Both “key” and “cay” originate from the Spanish word (which is also a Taino word) “cayo”, which translates to “small island”. The terms we used today are interchange and refer to a naturally occurring low-lying island, sandbar, or coral reef in a tropical locale, most often the Caribbean.

The British Virgin Islands boasts many keys and cays but is the only place that the two workds are used to describe one place, Key Cay. It may have gotten its name at the same time the bay in teh area was named Key Bay.

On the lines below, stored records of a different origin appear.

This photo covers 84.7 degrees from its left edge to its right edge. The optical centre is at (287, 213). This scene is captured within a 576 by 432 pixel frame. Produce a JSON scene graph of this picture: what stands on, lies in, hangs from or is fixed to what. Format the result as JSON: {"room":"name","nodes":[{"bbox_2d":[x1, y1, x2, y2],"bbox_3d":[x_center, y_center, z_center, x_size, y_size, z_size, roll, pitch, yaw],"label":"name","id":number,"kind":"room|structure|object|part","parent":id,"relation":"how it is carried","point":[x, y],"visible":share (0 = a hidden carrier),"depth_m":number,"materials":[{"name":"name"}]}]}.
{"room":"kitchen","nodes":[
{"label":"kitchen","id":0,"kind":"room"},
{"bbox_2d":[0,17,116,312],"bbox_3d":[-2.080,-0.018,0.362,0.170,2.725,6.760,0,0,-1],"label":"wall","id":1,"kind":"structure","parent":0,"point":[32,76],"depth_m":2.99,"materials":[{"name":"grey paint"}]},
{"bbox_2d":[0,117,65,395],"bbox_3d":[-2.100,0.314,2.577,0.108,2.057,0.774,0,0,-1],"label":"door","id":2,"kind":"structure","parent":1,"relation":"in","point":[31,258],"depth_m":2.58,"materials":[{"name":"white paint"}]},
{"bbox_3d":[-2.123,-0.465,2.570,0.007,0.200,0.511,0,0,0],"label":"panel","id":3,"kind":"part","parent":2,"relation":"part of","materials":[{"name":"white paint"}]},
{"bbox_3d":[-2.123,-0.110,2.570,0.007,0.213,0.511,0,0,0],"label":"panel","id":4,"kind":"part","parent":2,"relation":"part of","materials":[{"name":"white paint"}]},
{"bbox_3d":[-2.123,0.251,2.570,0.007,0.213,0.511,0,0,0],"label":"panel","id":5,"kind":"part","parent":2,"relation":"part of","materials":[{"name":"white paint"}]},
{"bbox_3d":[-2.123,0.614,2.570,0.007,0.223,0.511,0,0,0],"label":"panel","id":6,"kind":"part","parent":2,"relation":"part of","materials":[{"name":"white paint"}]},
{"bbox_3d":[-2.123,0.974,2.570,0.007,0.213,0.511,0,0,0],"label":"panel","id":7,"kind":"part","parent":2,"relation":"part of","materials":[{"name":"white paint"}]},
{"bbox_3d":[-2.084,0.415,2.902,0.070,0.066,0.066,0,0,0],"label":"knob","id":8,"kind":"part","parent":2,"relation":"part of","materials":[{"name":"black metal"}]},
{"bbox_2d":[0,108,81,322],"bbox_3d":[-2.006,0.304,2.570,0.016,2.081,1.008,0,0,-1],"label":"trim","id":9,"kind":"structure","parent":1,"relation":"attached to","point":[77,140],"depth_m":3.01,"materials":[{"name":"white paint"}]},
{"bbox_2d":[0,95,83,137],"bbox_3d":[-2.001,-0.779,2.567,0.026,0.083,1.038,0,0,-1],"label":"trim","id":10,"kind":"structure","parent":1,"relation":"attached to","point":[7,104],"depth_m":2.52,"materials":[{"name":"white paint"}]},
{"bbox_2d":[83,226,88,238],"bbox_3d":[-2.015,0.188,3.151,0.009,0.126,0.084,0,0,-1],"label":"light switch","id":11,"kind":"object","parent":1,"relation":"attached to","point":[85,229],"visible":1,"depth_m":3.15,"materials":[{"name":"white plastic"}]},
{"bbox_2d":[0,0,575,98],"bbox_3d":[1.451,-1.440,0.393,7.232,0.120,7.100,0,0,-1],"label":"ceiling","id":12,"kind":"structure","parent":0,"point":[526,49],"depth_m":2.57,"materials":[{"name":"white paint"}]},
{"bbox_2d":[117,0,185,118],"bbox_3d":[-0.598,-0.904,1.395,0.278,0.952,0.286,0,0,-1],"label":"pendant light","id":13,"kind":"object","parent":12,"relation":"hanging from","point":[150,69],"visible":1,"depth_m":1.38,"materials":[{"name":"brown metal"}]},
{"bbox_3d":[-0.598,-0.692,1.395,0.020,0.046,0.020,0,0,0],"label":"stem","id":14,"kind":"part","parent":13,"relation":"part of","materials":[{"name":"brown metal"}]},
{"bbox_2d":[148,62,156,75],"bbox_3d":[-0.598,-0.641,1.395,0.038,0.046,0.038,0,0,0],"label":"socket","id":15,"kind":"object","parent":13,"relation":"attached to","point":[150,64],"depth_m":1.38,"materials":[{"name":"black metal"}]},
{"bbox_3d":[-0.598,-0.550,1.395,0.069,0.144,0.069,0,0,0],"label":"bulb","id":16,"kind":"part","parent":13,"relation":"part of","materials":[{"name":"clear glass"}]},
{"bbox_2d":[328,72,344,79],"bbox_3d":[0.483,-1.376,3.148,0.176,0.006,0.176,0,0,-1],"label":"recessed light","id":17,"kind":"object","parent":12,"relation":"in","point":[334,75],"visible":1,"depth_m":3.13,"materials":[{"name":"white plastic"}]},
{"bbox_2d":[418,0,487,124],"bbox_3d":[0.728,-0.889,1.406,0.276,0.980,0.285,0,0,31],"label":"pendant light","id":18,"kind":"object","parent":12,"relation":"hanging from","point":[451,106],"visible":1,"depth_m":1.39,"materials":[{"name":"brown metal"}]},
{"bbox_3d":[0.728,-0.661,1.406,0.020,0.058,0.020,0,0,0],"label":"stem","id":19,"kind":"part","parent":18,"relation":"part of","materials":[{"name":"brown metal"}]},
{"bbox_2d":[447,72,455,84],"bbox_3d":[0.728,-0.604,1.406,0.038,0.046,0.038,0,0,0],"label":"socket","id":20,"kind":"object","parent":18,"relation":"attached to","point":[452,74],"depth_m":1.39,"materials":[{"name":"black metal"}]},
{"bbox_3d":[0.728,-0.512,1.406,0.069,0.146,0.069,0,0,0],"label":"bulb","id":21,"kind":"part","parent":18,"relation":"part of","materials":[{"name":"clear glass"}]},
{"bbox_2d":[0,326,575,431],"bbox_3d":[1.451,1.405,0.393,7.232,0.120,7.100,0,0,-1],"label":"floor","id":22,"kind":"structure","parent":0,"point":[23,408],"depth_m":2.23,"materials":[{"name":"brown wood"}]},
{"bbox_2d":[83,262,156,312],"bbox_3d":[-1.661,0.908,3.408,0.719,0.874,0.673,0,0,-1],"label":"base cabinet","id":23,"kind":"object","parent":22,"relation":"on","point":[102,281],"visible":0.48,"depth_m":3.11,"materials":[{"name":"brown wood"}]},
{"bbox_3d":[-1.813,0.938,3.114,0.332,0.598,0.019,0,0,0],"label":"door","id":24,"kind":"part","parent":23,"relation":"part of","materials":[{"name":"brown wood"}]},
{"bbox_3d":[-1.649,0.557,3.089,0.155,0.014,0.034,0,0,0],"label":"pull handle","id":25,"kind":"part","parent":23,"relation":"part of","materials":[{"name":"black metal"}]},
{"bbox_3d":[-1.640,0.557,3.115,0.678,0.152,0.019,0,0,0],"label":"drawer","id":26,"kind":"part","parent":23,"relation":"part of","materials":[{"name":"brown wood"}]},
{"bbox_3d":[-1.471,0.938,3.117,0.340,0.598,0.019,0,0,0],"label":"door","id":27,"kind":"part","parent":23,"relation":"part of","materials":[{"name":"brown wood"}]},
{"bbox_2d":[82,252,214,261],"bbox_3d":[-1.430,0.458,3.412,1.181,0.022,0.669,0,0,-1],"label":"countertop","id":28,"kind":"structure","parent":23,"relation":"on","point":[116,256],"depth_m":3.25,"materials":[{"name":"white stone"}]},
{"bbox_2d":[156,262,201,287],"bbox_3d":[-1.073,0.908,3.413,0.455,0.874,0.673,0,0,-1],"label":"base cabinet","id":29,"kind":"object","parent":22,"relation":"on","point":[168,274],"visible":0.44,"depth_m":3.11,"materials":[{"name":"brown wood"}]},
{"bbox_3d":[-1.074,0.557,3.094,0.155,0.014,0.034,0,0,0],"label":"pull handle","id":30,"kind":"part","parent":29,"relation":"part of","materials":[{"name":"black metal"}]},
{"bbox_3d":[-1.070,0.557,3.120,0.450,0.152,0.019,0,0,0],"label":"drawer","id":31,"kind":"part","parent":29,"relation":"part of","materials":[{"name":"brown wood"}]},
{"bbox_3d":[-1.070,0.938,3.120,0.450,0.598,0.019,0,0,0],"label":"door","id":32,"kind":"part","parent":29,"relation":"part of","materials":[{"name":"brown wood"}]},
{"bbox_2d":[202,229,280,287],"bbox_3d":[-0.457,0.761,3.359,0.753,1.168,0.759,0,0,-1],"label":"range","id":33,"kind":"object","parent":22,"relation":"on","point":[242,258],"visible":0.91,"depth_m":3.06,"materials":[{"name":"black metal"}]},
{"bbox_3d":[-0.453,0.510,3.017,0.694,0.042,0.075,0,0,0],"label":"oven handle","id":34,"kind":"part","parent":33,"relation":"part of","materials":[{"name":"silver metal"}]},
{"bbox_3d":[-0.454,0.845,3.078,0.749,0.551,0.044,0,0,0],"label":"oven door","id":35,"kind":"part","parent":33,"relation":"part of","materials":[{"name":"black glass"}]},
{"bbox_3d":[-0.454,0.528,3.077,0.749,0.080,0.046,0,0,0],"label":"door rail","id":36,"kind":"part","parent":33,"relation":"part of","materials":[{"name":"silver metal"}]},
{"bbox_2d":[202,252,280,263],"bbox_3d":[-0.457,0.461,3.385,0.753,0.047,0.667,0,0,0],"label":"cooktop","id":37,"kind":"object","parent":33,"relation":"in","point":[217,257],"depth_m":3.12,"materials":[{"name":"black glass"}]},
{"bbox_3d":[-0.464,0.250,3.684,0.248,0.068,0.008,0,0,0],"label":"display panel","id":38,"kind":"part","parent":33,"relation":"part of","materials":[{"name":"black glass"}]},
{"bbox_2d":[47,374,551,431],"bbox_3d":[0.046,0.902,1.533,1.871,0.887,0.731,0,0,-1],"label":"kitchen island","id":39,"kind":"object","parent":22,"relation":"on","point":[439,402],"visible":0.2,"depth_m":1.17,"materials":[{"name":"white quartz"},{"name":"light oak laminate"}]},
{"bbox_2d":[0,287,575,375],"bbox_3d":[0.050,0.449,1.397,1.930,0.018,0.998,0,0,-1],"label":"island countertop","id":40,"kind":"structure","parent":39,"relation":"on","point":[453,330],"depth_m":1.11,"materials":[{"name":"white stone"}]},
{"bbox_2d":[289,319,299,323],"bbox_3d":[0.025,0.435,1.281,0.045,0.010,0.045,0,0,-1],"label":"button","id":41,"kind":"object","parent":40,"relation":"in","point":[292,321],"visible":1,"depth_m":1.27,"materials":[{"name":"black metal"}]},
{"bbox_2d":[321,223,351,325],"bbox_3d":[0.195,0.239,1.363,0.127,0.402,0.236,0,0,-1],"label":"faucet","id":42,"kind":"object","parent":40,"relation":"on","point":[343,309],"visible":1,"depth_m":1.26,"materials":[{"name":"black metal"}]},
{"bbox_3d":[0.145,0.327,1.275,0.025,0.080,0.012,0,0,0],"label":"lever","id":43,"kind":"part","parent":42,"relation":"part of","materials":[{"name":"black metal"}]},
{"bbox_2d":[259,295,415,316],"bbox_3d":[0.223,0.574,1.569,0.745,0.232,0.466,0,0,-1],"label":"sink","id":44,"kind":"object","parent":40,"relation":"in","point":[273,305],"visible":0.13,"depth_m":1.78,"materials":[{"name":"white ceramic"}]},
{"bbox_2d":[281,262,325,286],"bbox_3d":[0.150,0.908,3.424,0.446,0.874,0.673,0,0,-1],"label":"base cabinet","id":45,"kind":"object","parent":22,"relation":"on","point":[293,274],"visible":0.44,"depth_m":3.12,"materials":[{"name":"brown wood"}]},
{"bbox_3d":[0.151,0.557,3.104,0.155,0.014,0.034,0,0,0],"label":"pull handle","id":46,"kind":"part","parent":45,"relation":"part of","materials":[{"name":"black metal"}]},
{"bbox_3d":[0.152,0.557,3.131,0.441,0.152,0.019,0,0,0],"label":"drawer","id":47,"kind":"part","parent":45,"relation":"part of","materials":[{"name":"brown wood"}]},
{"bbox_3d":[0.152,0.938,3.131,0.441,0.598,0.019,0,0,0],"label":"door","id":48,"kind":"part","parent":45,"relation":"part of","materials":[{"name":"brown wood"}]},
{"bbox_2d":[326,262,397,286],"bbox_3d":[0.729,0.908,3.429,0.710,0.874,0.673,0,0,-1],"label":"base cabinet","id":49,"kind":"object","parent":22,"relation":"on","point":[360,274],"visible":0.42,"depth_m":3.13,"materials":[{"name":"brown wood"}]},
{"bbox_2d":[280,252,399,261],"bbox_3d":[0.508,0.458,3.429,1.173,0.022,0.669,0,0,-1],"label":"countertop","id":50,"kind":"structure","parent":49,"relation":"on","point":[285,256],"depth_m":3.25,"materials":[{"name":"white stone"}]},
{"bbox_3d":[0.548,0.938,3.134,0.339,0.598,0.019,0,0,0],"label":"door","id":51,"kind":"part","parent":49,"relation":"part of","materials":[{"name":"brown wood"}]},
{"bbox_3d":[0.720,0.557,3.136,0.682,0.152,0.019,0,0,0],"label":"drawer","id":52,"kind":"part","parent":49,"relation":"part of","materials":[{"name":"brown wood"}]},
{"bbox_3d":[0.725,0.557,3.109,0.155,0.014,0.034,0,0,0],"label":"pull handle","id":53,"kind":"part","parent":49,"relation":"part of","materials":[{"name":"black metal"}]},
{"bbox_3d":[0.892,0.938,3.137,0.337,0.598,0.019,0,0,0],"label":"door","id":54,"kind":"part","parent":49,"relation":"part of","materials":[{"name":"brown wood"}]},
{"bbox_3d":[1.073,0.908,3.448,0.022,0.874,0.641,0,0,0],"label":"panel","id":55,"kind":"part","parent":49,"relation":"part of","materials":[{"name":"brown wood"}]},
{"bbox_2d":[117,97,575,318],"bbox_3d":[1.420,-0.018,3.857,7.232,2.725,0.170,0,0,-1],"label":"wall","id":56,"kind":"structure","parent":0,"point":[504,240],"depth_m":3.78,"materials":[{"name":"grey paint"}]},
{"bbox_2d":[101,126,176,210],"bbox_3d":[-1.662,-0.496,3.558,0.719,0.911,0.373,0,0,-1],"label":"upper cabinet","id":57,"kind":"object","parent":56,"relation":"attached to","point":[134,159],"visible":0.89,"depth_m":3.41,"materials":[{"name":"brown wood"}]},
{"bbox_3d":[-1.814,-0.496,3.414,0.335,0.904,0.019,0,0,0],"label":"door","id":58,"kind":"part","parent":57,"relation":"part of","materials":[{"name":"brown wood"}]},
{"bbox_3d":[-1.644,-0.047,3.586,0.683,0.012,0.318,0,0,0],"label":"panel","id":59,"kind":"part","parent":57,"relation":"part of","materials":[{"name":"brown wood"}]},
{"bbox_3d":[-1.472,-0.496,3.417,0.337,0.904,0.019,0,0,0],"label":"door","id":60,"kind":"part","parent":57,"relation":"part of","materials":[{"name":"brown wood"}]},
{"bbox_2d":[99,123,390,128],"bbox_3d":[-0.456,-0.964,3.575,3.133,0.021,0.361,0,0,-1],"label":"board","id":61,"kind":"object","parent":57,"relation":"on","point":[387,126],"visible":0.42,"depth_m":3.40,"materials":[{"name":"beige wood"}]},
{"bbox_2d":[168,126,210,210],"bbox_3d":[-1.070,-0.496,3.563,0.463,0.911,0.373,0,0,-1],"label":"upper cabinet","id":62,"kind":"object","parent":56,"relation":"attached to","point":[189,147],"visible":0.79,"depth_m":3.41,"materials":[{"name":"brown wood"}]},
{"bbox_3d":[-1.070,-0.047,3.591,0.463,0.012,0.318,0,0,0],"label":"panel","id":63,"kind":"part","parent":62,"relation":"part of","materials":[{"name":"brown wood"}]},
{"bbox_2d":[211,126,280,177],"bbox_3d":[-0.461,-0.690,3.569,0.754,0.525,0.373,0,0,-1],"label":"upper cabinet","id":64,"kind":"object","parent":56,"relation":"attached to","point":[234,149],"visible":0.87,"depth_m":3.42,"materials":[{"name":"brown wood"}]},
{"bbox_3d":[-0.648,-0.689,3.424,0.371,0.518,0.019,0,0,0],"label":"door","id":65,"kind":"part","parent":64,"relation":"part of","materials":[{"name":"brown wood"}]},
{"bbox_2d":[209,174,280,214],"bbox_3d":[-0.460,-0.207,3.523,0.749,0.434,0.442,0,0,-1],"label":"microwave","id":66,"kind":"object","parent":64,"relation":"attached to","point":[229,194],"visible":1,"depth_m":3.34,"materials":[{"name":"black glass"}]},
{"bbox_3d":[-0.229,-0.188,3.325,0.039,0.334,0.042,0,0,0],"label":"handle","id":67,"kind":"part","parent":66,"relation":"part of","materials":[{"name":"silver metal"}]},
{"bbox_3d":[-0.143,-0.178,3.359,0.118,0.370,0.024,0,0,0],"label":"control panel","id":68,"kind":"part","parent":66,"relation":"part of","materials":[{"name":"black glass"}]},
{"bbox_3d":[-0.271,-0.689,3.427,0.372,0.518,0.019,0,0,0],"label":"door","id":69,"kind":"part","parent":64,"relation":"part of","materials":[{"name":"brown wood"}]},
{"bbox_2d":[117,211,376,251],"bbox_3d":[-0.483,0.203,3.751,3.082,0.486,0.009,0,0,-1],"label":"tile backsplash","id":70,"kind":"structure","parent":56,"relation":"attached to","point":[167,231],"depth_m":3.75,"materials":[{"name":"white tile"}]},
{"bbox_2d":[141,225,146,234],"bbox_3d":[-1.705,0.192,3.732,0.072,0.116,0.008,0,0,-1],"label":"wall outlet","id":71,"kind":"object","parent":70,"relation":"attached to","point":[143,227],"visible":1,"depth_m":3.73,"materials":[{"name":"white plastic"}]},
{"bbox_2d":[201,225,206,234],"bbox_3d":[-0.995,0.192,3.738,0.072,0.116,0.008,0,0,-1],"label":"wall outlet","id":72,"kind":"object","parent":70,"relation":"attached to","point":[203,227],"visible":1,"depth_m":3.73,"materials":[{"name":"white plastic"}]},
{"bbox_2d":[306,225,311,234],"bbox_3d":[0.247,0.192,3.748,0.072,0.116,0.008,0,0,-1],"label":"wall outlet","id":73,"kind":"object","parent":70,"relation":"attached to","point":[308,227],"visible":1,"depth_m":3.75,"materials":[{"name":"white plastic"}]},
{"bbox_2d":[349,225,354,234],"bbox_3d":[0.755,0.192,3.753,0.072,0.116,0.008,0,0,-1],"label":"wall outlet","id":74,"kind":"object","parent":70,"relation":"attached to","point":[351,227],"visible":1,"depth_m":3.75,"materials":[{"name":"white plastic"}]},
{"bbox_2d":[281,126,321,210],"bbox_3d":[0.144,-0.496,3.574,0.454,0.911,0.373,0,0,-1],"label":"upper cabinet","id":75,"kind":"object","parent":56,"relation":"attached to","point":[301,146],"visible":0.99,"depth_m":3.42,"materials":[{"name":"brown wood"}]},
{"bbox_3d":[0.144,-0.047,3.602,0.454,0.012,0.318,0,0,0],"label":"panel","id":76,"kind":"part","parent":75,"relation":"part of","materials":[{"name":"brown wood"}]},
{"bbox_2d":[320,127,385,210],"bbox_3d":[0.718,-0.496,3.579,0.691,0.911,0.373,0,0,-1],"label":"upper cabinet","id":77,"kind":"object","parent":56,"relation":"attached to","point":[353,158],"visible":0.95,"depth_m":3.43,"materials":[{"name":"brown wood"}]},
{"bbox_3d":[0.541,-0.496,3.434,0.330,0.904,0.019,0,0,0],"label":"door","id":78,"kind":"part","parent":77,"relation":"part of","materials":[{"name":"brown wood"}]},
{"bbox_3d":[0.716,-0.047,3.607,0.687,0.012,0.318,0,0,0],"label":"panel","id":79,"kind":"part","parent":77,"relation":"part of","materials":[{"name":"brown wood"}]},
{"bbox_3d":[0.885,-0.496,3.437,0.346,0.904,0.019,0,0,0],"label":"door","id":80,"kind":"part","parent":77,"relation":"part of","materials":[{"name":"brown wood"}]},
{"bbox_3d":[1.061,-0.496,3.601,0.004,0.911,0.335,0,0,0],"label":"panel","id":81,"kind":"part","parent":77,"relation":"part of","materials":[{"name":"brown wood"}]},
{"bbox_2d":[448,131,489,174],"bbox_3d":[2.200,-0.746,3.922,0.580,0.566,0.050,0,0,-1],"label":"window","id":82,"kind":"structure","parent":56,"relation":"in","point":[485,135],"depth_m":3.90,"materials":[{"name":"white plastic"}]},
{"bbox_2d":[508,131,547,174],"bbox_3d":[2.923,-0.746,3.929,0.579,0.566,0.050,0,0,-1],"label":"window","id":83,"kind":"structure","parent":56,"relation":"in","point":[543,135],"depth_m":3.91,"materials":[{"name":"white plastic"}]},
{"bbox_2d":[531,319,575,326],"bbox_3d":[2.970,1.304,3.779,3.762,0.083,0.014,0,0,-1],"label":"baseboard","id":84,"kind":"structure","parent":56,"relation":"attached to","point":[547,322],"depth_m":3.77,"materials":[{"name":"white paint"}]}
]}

Never been? Look for it next time you are in the BVIs. It is a small, rarely visited islet south of the east-west peninusal of Peter Island…on the other side of the island from Little Harbour. It offers undisturbed snorkeling areas and idyllic views of a rocky islnd.

To add to the clarity of maritime words pronounced “kee”, the term “quay” is a pier or platform used for loading and unloading boats, almost always a manmade structure.

Is the Amazon or the Nile Bigger?

Africa’s Nile River runs 4,258 miles through the eastern side of the continent from the mountains of Burundi near Lake Victoria to its delta in Egypt. We all grew up being taught that the Nile was the longest river with the Amazon in South America a close second. But rivers constantly change their courses and seasonal waterflow adds to the difficulty in accurately surveying on length. But one fact is indisputable as the Amazon is a wide river with a massive delta so it has always been the undisputed largest in terms of volume of water.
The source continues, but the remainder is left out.